Against this growth inward stands a shrinking forward. The federal financial plan to 2030 lets the defence budget rise from around 83 to 184 billion euros — more than a doubling. In the same plan the budget that gathers education, family, seniors, women and youth falls, from 16.7 to 13.8 billion — not relatively, but in absolute terms. By 2030 the defence budget is about thirteen times the size of the budget in which education sits; the increase in defence alone exceeds sevenfold what is left for education and family. The state grows in its administration, its representation and its fear — and cuts at its future.

V. One Word: verbauen

German has a single, double-edged word for this process: verbauen. One verbaut money and material by sinking it into walls. And one verbaut a prospect by taking away its view — building it shut. The state that builds on itself does both at once: it builds billions into its own seats — and thereby builds shut the future whose ground it cuts to finance the present.

VI. The Right Thing in the Right Place

For that is what is at stake, not more or less state as such. There is a legitimate, indeed indispensable task of the state: to create the ground on which a society builds its future — education, the foundations, the investments that pay off not in the next legislative term but in the next generation. That is the right function in the right place. But an apparatus that enlarges itself and immortalises itself in sandstone while withdrawing precisely that ground does the wrong thing in the place of the right one.
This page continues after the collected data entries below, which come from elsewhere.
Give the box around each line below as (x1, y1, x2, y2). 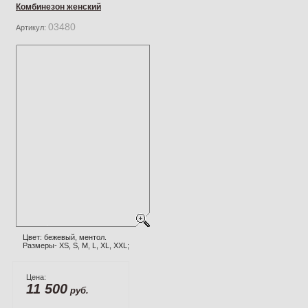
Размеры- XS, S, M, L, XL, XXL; (23, 241, 129, 250)
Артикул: (16, 23, 48, 32)
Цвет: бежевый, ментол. (23, 232, 107, 241)
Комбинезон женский (16, 1, 101, 12)
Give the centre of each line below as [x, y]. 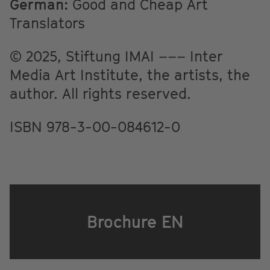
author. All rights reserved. [100, 93]
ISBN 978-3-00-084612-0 [95, 126]
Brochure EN [135, 221]
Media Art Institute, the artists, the [130, 74]
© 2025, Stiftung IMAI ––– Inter [116, 56]
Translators [47, 23]
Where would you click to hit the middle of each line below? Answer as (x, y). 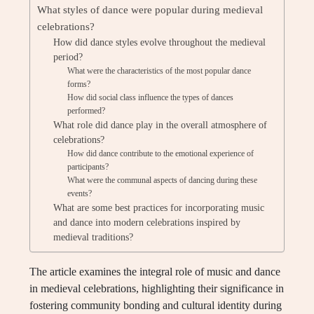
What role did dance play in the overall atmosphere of (160, 125)
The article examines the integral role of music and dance (155, 272)
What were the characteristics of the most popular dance (159, 71)
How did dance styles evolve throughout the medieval (159, 42)
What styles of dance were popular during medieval (150, 9)
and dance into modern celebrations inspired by (146, 223)
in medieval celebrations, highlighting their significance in (157, 288)
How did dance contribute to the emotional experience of (161, 153)
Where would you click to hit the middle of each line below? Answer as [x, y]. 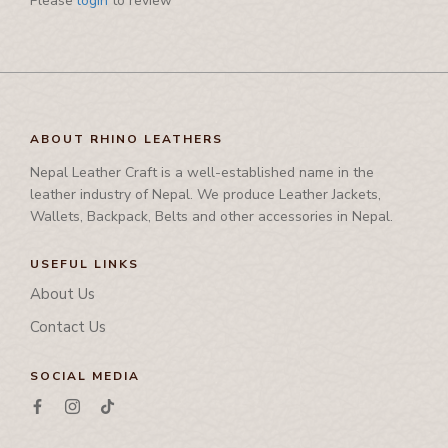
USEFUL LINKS [84, 264]
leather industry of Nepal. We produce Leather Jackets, [205, 195]
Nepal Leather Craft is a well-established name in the [202, 173]
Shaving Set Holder [98, 73]
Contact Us [68, 327]
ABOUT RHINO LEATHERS [126, 139]
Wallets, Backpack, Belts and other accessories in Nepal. [211, 217]
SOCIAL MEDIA [85, 376]

The question is never more or less? — it always reads: the right thing, in the right place, in the right way.

VII. The Honesty It Takes

One must stay honest here, or the argument will not hold. Not every euro is waste. After thirty years Schloss Bellevue has real defects — a leaking roof, outdated fire protection — and the seat of the head of state may have dignity. The rise in defence spending is a real answer to a really changed situation; security is the precondition of everything, education included. Whoever castigates every one of these items makes himself vulnerable and misses the point. The point is not that the state builds or defends itself. The point is that it doubles itself and grows upward while it lets the investment in the future shrink. The one does not compel the other. It is a choice — and it is the choice against the future.

VIII. The Descending Society

The journalist Frank Sieren, who has reported from China for over three decades, has named the rule under which such choices fall: descending societies are occupied above all with not losing what they have; they feel the new as a threat, not as an opportunity. Ascending societies invest in what is coming. It is exactly this signature that the German budget bears. It spends on the past — pensions, retirements, the swollen apparatus — on the present — administration, security, representation — and on fear. On the future it spends less.

A society does not build its future by doubling its chancellery. It builds it by forming the people who invent the new that makes it competitive again. A country's seed corn is not its sandstone but what grows in the heads and hands of its next generation. Whoever finances the present out of the seed corn has less to harvest the next year. The state that builds on itself builds shut exactly that.

Hans Ley & Claude Dedo (Anthropic) — Nuremberg, 12 July 2026.

All figures are drawn from official or established sources: the Federal Statistical Office (state expenditure ratio), the Federal Court of Auditors (staffing), the Office of the Federal President (Schloss Bellevue renovation), the Taxpayers' Association (Chancellery extension), and a vbw study based on Federal Ministry of Finance data.